▸ WORK TASK
Nothing but the lines below from the one that contains "SEE HOW IT WORKS [142, 7, 269, 25]" through the one that contains "-Gjuha maqedonase mbetet (157, 280)" should be retyped, exactly and including both ends. Do not include pictures.

▸ EXTRACTED RECORDS

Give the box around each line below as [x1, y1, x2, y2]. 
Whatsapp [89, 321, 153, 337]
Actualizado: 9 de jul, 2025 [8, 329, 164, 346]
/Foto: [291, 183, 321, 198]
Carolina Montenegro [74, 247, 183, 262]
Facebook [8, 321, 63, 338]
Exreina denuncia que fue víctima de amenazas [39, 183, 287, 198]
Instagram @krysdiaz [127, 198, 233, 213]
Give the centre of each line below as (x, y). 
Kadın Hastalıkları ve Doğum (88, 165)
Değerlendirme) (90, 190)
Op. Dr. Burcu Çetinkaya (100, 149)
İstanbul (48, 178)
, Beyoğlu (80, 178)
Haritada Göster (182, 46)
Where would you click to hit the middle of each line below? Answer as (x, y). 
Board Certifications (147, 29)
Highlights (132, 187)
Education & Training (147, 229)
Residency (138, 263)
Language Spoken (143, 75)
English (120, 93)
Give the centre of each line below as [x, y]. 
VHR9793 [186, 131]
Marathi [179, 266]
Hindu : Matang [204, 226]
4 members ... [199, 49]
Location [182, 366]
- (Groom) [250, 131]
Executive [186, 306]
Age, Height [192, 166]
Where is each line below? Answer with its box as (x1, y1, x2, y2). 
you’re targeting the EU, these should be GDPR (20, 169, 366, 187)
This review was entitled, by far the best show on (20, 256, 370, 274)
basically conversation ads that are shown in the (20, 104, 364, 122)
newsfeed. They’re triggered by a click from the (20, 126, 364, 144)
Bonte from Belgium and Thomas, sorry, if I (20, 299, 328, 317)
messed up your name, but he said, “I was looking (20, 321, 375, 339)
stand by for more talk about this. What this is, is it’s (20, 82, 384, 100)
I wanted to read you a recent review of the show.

==

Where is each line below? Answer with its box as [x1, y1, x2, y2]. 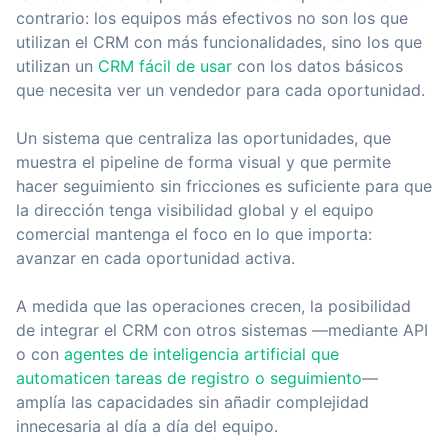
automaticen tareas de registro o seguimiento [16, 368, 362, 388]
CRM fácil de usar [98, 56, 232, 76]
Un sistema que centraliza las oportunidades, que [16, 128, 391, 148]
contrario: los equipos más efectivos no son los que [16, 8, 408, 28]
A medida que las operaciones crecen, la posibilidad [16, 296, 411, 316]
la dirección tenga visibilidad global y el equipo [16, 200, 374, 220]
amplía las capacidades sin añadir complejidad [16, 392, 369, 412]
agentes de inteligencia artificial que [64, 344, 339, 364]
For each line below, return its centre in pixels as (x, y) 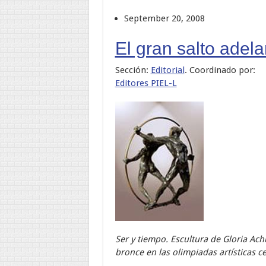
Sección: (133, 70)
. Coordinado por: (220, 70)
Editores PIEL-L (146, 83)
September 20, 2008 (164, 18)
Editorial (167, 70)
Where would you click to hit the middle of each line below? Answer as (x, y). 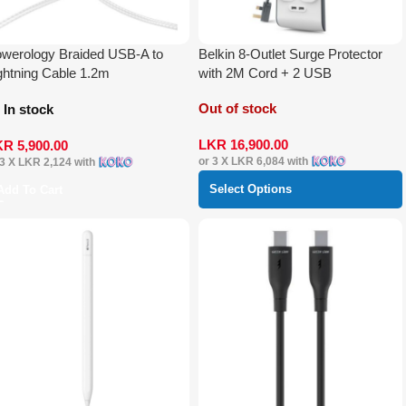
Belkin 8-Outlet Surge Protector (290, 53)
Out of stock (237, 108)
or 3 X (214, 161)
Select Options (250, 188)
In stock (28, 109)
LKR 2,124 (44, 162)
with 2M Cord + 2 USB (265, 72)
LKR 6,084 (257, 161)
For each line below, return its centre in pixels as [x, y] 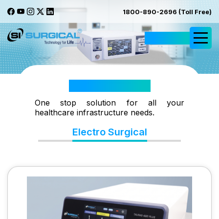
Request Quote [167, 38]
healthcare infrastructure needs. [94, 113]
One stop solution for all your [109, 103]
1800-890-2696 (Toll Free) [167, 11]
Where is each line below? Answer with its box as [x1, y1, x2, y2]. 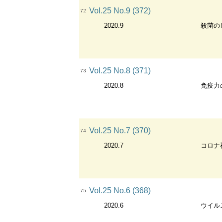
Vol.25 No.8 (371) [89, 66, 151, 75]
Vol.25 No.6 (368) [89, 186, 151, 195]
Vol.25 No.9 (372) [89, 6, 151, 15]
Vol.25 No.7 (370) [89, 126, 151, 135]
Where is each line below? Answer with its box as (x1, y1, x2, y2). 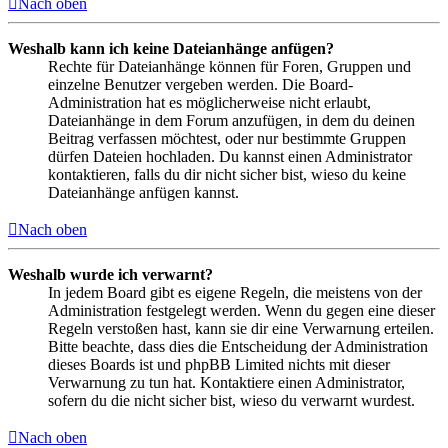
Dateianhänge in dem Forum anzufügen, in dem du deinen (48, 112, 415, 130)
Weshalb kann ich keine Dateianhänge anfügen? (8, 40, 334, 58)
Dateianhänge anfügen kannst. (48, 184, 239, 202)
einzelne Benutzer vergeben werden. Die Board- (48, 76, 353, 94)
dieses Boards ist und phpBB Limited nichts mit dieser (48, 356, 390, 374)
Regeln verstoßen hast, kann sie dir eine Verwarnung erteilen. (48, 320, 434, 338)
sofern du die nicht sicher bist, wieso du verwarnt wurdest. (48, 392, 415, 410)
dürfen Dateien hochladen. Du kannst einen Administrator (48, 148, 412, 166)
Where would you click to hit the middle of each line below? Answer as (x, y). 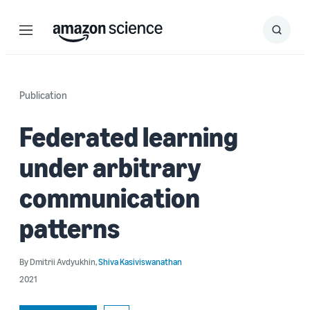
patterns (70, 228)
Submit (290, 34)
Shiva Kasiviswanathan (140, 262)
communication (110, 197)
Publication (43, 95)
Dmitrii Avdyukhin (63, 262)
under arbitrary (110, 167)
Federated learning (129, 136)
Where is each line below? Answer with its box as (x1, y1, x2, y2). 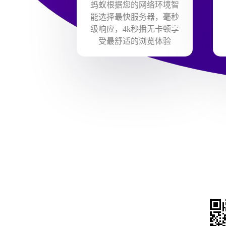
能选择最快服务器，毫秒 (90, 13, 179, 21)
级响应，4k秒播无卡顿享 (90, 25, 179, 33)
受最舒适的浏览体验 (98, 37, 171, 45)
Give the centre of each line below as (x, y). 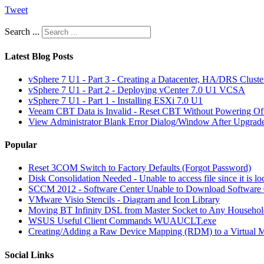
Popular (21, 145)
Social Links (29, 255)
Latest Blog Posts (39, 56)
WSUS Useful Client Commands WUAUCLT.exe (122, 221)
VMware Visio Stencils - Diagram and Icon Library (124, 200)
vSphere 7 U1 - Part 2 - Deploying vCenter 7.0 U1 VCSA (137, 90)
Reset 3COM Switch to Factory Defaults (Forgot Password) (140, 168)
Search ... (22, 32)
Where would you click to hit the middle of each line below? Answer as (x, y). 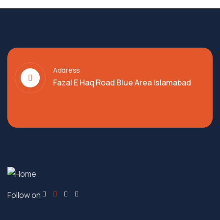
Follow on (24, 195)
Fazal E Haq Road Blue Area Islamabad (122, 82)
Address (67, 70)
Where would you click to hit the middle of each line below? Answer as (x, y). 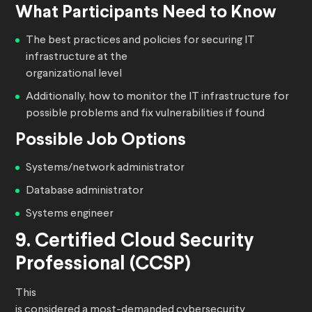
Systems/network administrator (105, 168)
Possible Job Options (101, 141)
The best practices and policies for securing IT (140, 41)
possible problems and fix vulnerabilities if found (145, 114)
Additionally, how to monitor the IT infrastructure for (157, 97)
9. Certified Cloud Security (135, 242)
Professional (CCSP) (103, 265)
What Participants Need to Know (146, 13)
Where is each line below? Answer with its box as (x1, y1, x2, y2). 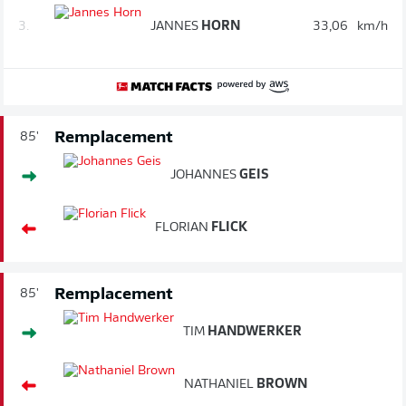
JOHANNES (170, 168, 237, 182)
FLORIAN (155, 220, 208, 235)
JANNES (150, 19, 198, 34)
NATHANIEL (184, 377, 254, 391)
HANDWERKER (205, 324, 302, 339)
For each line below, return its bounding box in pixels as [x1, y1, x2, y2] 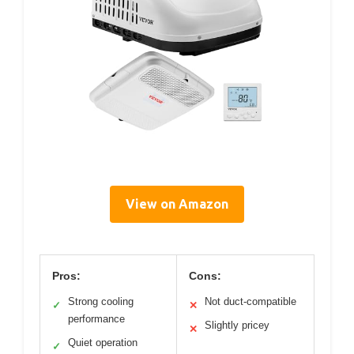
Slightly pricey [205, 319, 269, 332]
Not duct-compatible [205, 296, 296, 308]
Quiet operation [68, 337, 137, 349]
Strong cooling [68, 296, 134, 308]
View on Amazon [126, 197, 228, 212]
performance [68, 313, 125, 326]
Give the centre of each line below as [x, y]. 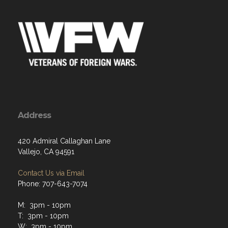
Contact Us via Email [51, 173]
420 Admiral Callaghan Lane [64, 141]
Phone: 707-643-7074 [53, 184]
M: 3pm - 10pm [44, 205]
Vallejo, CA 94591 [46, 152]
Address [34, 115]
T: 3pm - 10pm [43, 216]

--

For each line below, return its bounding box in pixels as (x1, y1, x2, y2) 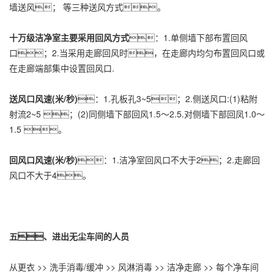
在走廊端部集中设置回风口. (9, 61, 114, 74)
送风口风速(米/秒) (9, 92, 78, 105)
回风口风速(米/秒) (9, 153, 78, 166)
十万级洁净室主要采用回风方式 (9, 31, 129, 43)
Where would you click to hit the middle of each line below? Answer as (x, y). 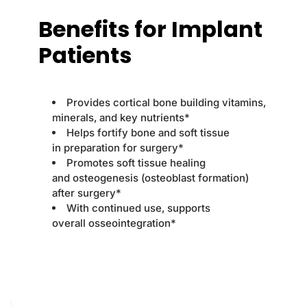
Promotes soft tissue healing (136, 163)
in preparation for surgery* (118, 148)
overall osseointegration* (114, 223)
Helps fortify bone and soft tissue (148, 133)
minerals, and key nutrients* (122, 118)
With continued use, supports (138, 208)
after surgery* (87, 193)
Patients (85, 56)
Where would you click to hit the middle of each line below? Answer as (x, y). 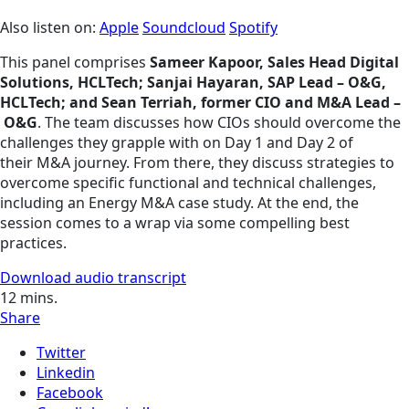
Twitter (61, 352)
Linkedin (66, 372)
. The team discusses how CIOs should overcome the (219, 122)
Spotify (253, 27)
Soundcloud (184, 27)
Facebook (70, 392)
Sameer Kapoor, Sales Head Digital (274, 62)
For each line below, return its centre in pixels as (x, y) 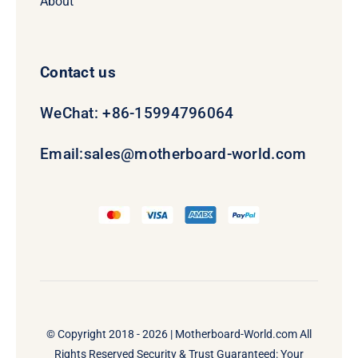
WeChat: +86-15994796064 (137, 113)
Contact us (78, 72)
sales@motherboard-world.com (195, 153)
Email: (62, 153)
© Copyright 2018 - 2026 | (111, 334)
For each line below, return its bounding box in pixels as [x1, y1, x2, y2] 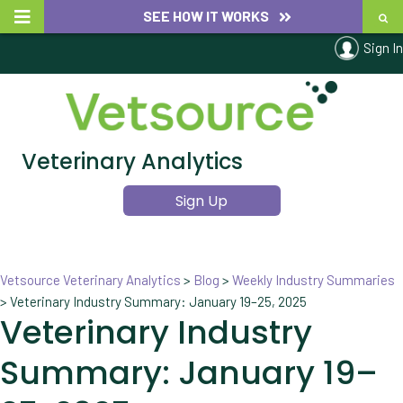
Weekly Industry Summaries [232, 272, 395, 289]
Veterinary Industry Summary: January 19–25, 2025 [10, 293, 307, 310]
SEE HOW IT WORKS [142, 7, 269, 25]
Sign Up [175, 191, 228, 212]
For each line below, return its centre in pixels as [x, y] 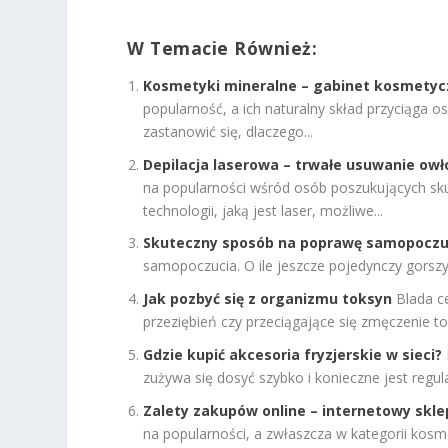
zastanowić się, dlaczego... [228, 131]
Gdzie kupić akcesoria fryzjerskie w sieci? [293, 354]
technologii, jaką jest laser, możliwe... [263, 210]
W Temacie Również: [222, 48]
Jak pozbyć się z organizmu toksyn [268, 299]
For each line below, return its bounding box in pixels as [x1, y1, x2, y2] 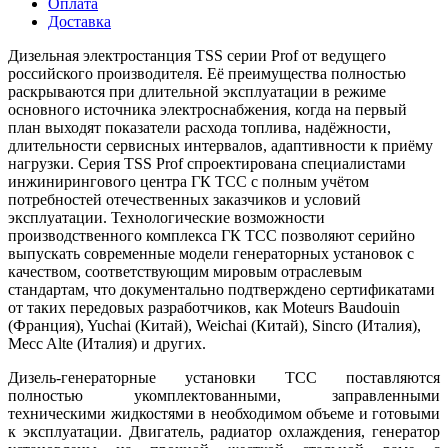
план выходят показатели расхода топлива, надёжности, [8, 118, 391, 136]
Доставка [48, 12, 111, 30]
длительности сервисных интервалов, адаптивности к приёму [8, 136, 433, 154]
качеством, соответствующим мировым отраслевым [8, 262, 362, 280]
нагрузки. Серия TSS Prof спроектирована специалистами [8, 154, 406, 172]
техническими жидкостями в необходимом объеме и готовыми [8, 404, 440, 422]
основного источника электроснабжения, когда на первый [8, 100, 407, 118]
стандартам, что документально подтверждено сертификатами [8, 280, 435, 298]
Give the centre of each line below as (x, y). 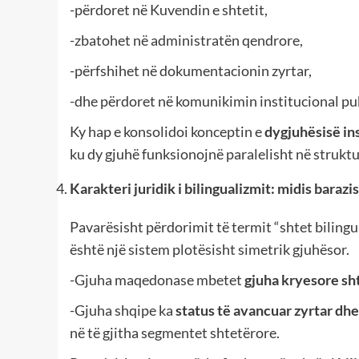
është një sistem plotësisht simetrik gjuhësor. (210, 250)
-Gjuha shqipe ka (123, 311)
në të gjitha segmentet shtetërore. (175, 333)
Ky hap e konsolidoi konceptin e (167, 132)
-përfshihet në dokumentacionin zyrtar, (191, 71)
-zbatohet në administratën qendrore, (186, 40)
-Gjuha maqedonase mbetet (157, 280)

▸ RESPONSE AREA
SEE HOW IT WORKS [142, 7, 269, 25]
Sign Up [175, 191, 228, 212]
For each line below, return its centre in pixels as [x, y] 
zastanowić się, dlaczego... [228, 131]
Gdzie kupić akcesoria fryzjerskie w sieci? [293, 354]
technologii, jaką jest laser, możliwe... [263, 210]
W Temacie Również: [222, 48]
Jak pozbyć się z organizmu toksyn [268, 299]
For each line below, return its bounding box in pixels as [x1, y1, x2, y2] 
план выходят показатели расхода топлива, надёжности, [8, 118, 391, 136]
Доставка [48, 12, 111, 30]
длительности сервисных интервалов, адаптивности к приёму [8, 136, 433, 154]
качеством, соответствующим мировым отраслевым [8, 262, 362, 280]
нагрузки. Серия TSS Prof спроектирована специалистами [8, 154, 406, 172]
техническими жидкостями в необходимом объеме и готовыми [8, 404, 440, 422]
основного источника электроснабжения, когда на первый [8, 100, 407, 118]
стандартам, что документально подтверждено сертификатами [8, 280, 435, 298]
Give the centre of each line below as (x, y). 
është një sistem plotësisht simetrik gjuhësor. (210, 250)
-Gjuha shqipe ka (123, 311)
në të gjitha segmentet shtetërore. (175, 333)
Ky hap e konsolidoi konceptin e (167, 132)
-përfshihet në dokumentacionin zyrtar, (191, 71)
-zbatohet në administratën qendrore, (186, 40)
-Gjuha maqedonase mbetet (157, 280)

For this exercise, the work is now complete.